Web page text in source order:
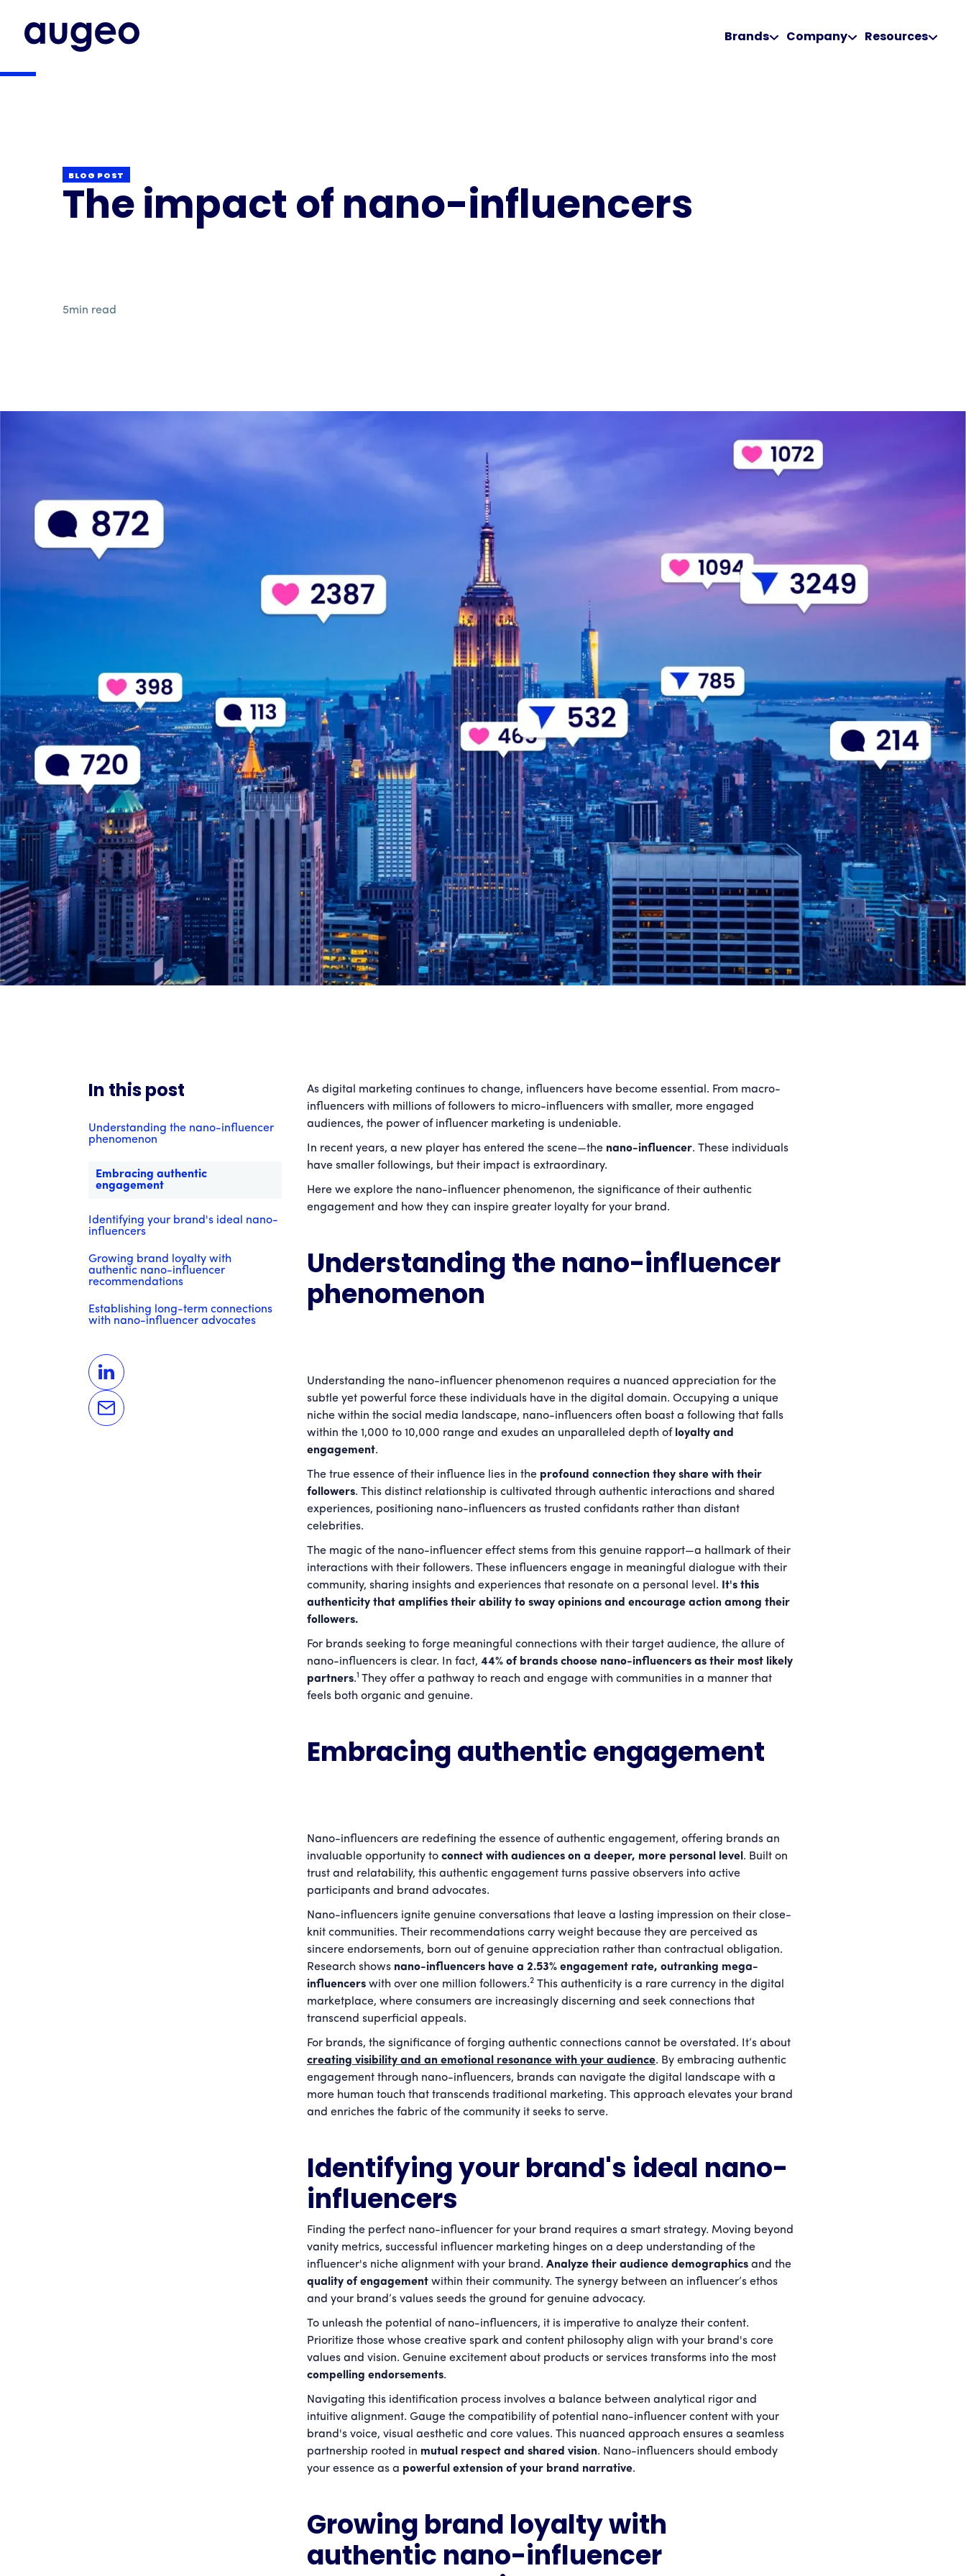
Brands Company Resources
BLOG POST
The impact of nano-influencers
5min read
In this post
Understanding the nano-influencer
phenomenon
Embracing authentic
engagement
Identifying your brand's ideal nano-
influencers
Growing brand loyalty with
authentic nano-influencer
recommendations
Establishing long-term connections
with nano-influencer advocates
As digital marketing continues to change, influencers have become essential. From macro-
influencers with millions of followers to micro-influencers with smaller, more engaged
audiences, the power of influencer marketing is undeniable.
In recent years, a new player has entered the scene—the nano-influencer. These individuals
have smaller followings, but their impact is extraordinary.
Here we explore the nano-influencer phenomenon, the significance of their authentic
engagement and how they can inspire greater loyalty for your brand.
Understanding the nano-influencer
phenomenon
Understanding the nano-influencer phenomenon requires a nuanced appreciation for the
subtle yet powerful force these individuals have in the digital domain. Occupying a unique
niche within the social media landscape, nano-influencers often boast a following that falls
within the 1,000 to 10,000 range and exudes an unparalleled depth of loyalty and
engagement.
The true essence of their influence lies in the profound connection they share with their
followers. This distinct relationship is cultivated through authentic interactions and shared
experiences, positioning nano-influencers as trusted confidants rather than distant
celebrities.
The magic of the nano-influencer effect stems from this genuine rapport—a hallmark of their
interactions with their followers. These influencers engage in meaningful dialogue with their
community, sharing insights and experiences that resonate on a personal level.
It's this
authenticity that amplifies their ability to sway opinions and encourage action among their
followers.
For brands seeking to forge meaningful connections with their target audience, the allure of
nano-influencers is clear. In fact, 44% of brands choose nano-influencers as their most likely
partners.1 They offer a pathway to reach and engage with communities in a manner that
feels both organic and genuine.
Embracing authentic engagement
Nano-influencers are redefining the essence of authentic engagement, offering brands an
invaluable opportunity to connect with audiences on a deeper, more personal level . Built on
trust and relatability, this authentic engagement turns passive observers into active
participants and brand advocates.
Nano-influencers ignite genuine conversations that leave a lasting impression on their close-
knit communities. Their recommendations carry weight because they are perceived as
sincere endorsements, born out of genuine appreciation rather than contractual obligation.
Research shows nano-influencers have a 2.53% engagement rate, outranking mega-
influencers with over one million followers.2 This authenticity is a rare currency in the digital
marketplace, where consumers are increasingly discerning and seek connections that
transcend superficial appeals.
For brands, the significance of forging authentic connections cannot be overstated. It’s about
creating visibility and an emotional resonance with your audience. By embracing authentic
engagement through nano-influencers, brands can navigate the digital landscape with a
more human touch that transcends traditional marketing. This approach elevates your brand
and enriches the fabric of the community it seeks to serve.
Identifying your brand's ideal nano-
influencers
Finding the perfect nano-influencer for your brand requires a smart strategy. Moving beyond
vanity metrics, successful influencer marketing hinges on a deep understanding of the
influencer's niche alignment with your brand. Analyze their audience demographics and the
quality of engagement within their community. The synergy between an influencer’s ethos
and your brand’s values seeds the ground for genuine advocacy.
To unleash the potential of nano-influencers, it is imperative to analyze their content.
Prioritize those whose creative spark and content philosophy align with your brand's core
values and vision. Genuine excitement about products or services transforms into the most
compelling endorsements.
Navigating this identification process involves a balance between analytical rigor and
intuitive alignment. Gauge the compatibility of potential nano-influencer content with your
brand's voice, visual aesthetic and core values. This nuanced approach ensures a seamless
partnership rooted in mutual respect and shared vision. Nano-influencers should embody
your essence as a powerful extension of your brand narrative.
Growing brand loyalty with
authentic nano-influencer
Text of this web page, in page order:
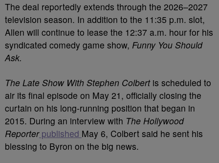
- - -
ASSIGNED TASK>
Transcribe the records above from the line holding "Nano-influencers are redefining" down to the line holding "Research shows nano-influencers", inclusive, without adding anything.

ANSWER TO THE EXERCISE>
Nano-influencers are redefining the essence of authentic engagement, offering brands an
invaluable opportunity to connect with audiences on a deeper, more personal level . Built on
trust and relatability, this authentic engagement turns passive observers into active
participants and brand advocates.
Nano-influencers ignite genuine conversations that leave a lasting impression on their close-
knit communities. Their recommendations carry weight because they are perceived as
sincere endorsements, born out of genuine appreciation rather than contractual obligation.
Research shows nano-influencers have a 2.53% engagement rate, outranking mega-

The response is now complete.